Пальцы, которые сейчас так ловко изображают скотный двор, все лето бывали иссечены люцерной, ибо весь этот двор со всем его многочисленным приплодом надо было кормить-поить, добывать сено, солому, озадки. (Вот вам пример грубоватого народного словообразования. «Озадки» — это то, что остается от зерна после его просеивания. Веялка веет, калибрует: хорошее, увесистое зерно течет по желобу в одну сторону, а в другую летит всякая муть. То, что «течь» не может. Охвостья половы, мусор, сухие жучки, дробленые, и потому легкие, неполноценные зерна — «сечка». Пыль… То, что способно только лететь, лишенное полновесности. Полноценности. Прах. Прахом — половой, мусором, сухими жучками, сечкой, пылью — и кормились. Эту спасительную дребедень можно было назвать нейтрально: «остатки». Но народ не любит бюрократически-нейтральных слов. «Озадки»! — и насмешливо, даже пренебрежительно, а вместе с тем и по-свойски.) Вот это и приходилось добывать и доставлять домой. А на плечах много не натаскаешься. Да и сдавать они стали, плечи у матери. Так я, мужчина в доме, оказался при велосипеде. Детям купил его, чтоб «кататься». Мне же его покупали, чтоб «возил». Первое время ездил в «раме», всунувшись в велосипед, как червяк в яблоко, и едва достигая руками руля, потом стал ездить «через раму» — и все это с неизменным грузом, с мешком на багажнике. И только в шестом классе наконец дорос до седла. Утвердился в нем окончательно.

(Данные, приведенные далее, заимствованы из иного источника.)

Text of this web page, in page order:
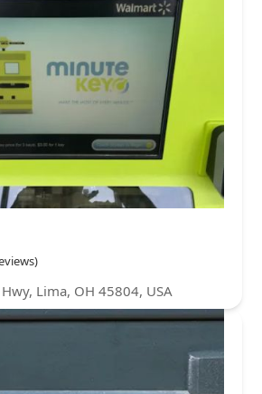
Lima, OH 45804, USA
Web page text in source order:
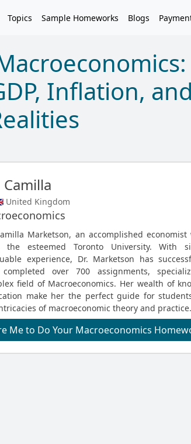
Topics Sample Homeworks Blogs
Inflation, and
Camilla
United Kingdom
Marketson, an accomplished economist
the esteemed Toronto University. With
experience, Dr. Marketson has
over 700 assignments,
field of Macroeconomics. Her wealth of
make her the perfect guide for
of macroeconomic theory and practice.
Me to Do Your Macroeconomics
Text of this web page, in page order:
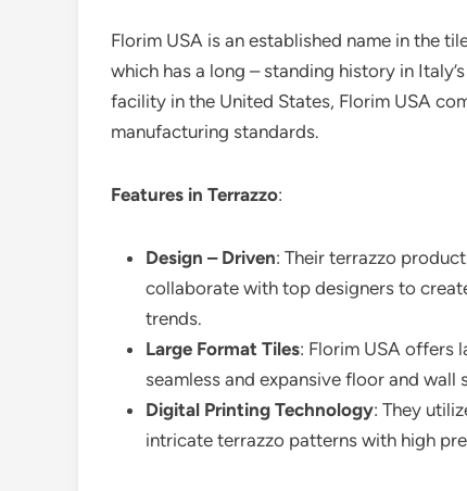
Florim USA is an established name in the
which has a long – standing history in
facility in the United States, Florim USA
manufacturing standards.
Features in Terrazzo:
Design – Driven: Their terrazzo
collaborate with top designers to
trends.
Large Format Tiles: Florim USA offers
seamless and expansive floor and wall
Digital Printing Technology: They
intricate terrazzo patterns with high
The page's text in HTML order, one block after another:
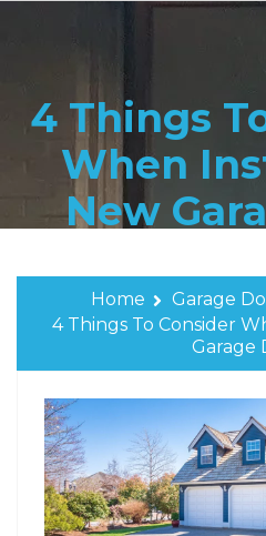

Возчик. Скотник скотного двора. Сейчас в промышленном животноводстве появилась такая профессия — «кормач». Раздающий скоту корма. Я был — кормилец.

Далече, однако, удалились мы с вами от темы.

А рассказываю все это к тому, что другие в мои годы давно забыли и о пеленках, и о беготне за велосипедом, и о бессонных ночах, и о тысяче других хлопот, связанных с малыми детьми. Как сей? «Снесут» одного, с помощью бабок, дедов, тетей, дядей — вон сколько наседок сразу! — поставят мал-мал на ноги и до самых внуков забудут о той туманной, тревожной, наполненной теплыми, обволакивающими, дурманящими гейзерами, испарениями (и испражнениями тоже), исполненной таинства зарождения ну если не самой жизни, то на сей раз личности, долине: м л а д е н ч е с т в о… А я же из этой долины, из этого лона и не выхожу. Последую принципу народного изъяснения — не вылезаю, захлестнутый ею, ее хлопотами, страхами, надеждами по самые ноздри. Навыков общения с нею, ориентации в ней не теряю. А если Настя еще годика через три организует внука, то так и получится, что всю свою молодость — зрелость просижу на этом тинистом дне. В долине жизни. Так и не порву с этим алогичным околоплодным миром, притороченный к нему то одной, то другой перевившейся пуповиной. Хотя вовсе не так уж чадолюбив, как может показаться. И уже тем паче — не экспериментатор. Не стремлюсь в гордом одиночестве (в паре) латать наши демографические дыры, ставить рекорды рождаемости, догонять Никитиных или Турсуновых.

Как только кто-то узнает, что у меня четыре девчонки, так сразу же понимающе ухмыляется: «До сына бьешь?» — и я уныло киваю головой.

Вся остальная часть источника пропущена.